If you want to go deeper into it, I gladly will, but to summarize, God created the conditions of morality (necessarily if God exists as that which is the creator of all subsistent things). This is why some go into privations; God didn't create in the first order 'evil' itself, He created the conditions of reality, part of which is lesser beings of will which can go against the ordering He created (and wants, but not wills, if you will, for us to follow). You could call that ordering arbitrary in the strict logical sense, but you could never validate that as again it would be another blind hypothetical for which we have no frame available to consider (which has been coined 'mystery' in the proper sense but the term is often used foolishly for non-mysterious things). But going infinitely down that 'why' path into the mysterious is also a 'What if?', not a 'What is?' and is irrelevant ontologically (or at least it is once you understand the certainty you can hold of an ontologic fundamental).

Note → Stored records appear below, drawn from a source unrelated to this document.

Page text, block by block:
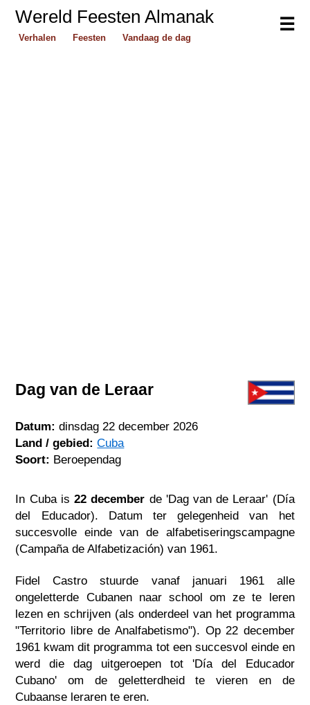
☰
Wereld Feesten Almanak
Verhalen Feesten Vandaag de dag
Dag van de Leraar
Datum: dinsdag 22 december 2026
Land / gebied: Cuba
Soort: Beroependag
In Cuba is22 december de 'Dag van de Leraar' (Día
del Educador). Datum ter gelegenheid van het
succesvolle einde van de alfabetiseringscampagne
(Campaña de Alfabetización) van 1961.
Fidel Castro stuurde vanaf januari 1961 alle
ongeletterde Cubanen naar school om ze te leren
lezen en schrijven (als onderdeel van het programma
"Territorio libre de Analfabetismo"). Op 22 december
1961 kwam dit programma tot een succesvol einde en
werd die dag uitgeroepen tot 'Día del Educador
Cubano' om de geletterdheid te vieren en de
Cubaanse leraren te eren.
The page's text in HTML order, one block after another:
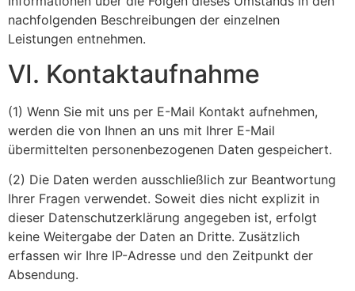
nachfolgenden Beschreibungen der einzelnen
Leistungen entnehmen.
VI. Kontaktaufnahme
(1) Wenn Sie mit uns per E-Mail Kontakt aufnehmen,
werden die von Ihnen an uns mit Ihrer E-Mail
übermittelten personenbezogenen Daten gespeichert.
(2) Die Daten werden ausschließlich zur Beantwortung
Ihrer Fragen verwendet. Soweit dies nicht explizit in
dieser Datenschutzerklärung angegeben ist, erfolgt
keine Weitergabe der Daten an Dritte. Zusätzlich
erfassen wir Ihre IP-Adresse und den Zeitpunkt der
Absendung.
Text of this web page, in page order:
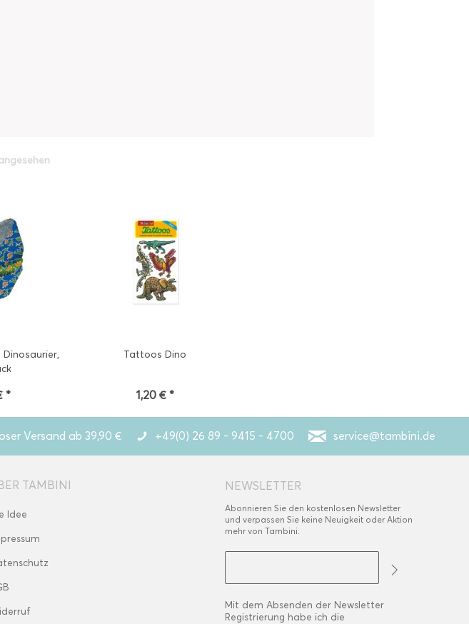
*
Tattoos Dino
1,20 € *
Versand ab 39,90 € +49(0) 26 89 - 9415 - 4700 service@tambini.de
TAMBINI
Idee
NEWSLETTER
Abonnieren Sie den kostenlosen Newsletter
und verpassen Sie keine Neuigkeit oder Aktion
mehr von Tambini.
Mit dem Absenden der Newsletter
Registrierung habe ich die
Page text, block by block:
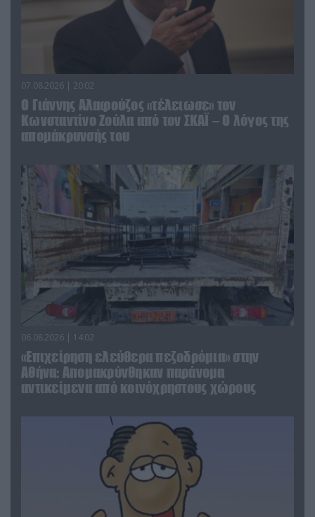
07.08.2026 | 20:02
Ο Γιάννης Αλαφούζος «τέλειωσε» τον
Κωνσταντίνο Ζούλα από τον ΣΚΑΪ – Ο λόγος της
απομάκρυνσής του
06.08.2026 | 14:02
«Επιχείρηση ελεύθερα πεζοδρόμια» στην
Αθήνα: Απομακρύνθηκαν παράνομα
αντικείμενα από κοινόχρηστους χώρους
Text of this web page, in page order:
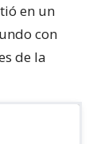
en un
con
de la
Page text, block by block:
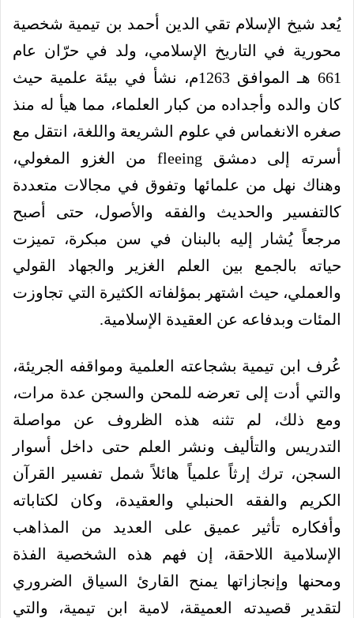
يُعد شيخ الإسلام تقي الدين أحمد بن تيمية شخصية
محورية في التاريخ الإسلامي، ولد في حرّان عام
661 هـ الموافق 1263م، نشأ في بيئة علمية حيث
كان والده وأجداده من كبار العلماء، مما هيأ له منذ
صغره الانغماس في علوم الشريعة واللغة، انتقل مع
أسرته إلى دمشق fleeing من الغزو المغولي،
وهناك نهل من علمائها وتفوق في مجالات متعددة
كالتفسير والحديث والفقه والأصول، حتى أصبح
مرجعاً يُشار إليه بالبنان في سن مبكرة، تميزت
حياته بالجمع بين العلم الغزير والجهاد القولي
والعملي، حيث اشتهر بمؤلفاته الكثيرة التي تجاوزت
المئات وبدفاعه عن العقيدة الإسلامية.
عُرف ابن تيمية بشجاعته العلمية ومواقفه الجريئة،
والتي أدت إلى تعرضه للمحن والسجن عدة مرات،
ومع ذلك، لم تثنه هذه الظروف عن مواصلة
التدريس والتأليف ونشر العلم حتى داخل أسوار
السجن، ترك إرثاً علمياً هائلاً شمل تفسير القرآن
الكريم والفقه الحنبلي والعقيدة، وكان لكتاباته
وأفكاره تأثير عميق على العديد من المذاهب
الإسلامية اللاحقة، إن فهم هذه الشخصية الفذة
ومحنها وإنجازاتها يمنح القارئ السياق الضروري
لتقدير قصيدته العميقة، لامية ابن تيمية، والتي
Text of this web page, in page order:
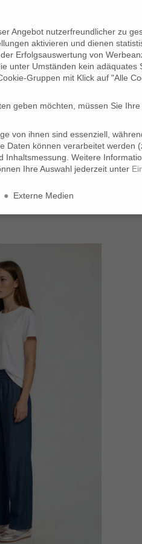
2
Angebot nutzerfreundlicher zu
aktivieren und dienen
Erfolgsauswertung von
unter Umständen kein adäquates
Gruppen mit Klick auf "Alle
geben möchten, müssen Sie Ihre
von ihnen sind essenziell,
Daten können verarbeitet werden
Inhaltsmessung. Weitere
Ihre Auswahl jederzeit unter
Externe Medien
Anzeigen- und Inhaltsmessung.
zu gestalten. Einige sind für
und der
bieten, verarbeitet werden
anzeigen
Website nutzen.
anzeigen
dies, indem sie Besucher über
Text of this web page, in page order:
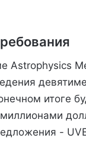
итоге
миллионами
-

A lot of people get hung up on 'evil' for one of two main reasons: emotion and difficulty with multivariate logical regressions. On the former, it isn't a problem of logic and I am not really the guy to help you. On the latter, it is often difficult to think of terms properly merely as amorphous concepts which we try to bound well enough. Evil doesn't make reasoned sense without Will (nor Will without Evil or at least wrongness), neither of which can be reasoned without God and the contingent supra-conditions of reality (physical nature etc.) because there would be nothing for us to will within and therefore no evil would exist. Take God out of it and just try to reason out evil itself to some fundamental. Most people end up at nihilism (even though it is logically barren) and conclude a relative moralism, but they don't have to because you can be certain that God (as ontologic fundamental) exists.
So yes, God 'created evil' insofar as it is a possible path for lesser beings of will. This only gets more difficult when you start to consider epistemological concerns in that logical regression (But Christ made it very simple, it's not the conduct, but the effort).